Collection entries:
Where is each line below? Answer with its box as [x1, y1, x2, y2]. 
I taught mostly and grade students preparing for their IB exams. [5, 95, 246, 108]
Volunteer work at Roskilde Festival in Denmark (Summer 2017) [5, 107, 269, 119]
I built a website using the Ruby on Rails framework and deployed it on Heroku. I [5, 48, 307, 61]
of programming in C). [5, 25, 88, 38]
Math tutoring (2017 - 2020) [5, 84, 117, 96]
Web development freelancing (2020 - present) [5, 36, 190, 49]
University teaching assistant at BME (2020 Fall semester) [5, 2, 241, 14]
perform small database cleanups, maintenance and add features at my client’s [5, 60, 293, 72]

--

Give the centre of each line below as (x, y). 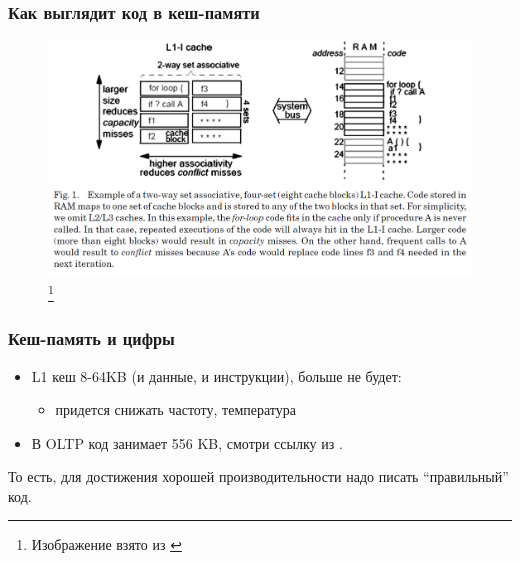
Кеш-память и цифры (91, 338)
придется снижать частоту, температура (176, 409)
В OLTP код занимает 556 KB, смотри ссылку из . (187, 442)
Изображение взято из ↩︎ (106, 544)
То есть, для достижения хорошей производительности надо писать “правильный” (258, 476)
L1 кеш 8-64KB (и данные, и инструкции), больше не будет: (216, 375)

Directions:
Give back exactly the lines above starting at the line where "То есть, для" appears and ending at the line where "L1 кеш 8-64KB" appears, both included, with no other lines.

Task response:
То есть, для достижения хорошей производительности надо писать “правильный” (258, 476)
L1 кеш 8-64KB (и данные, и инструкции), больше не будет: (216, 375)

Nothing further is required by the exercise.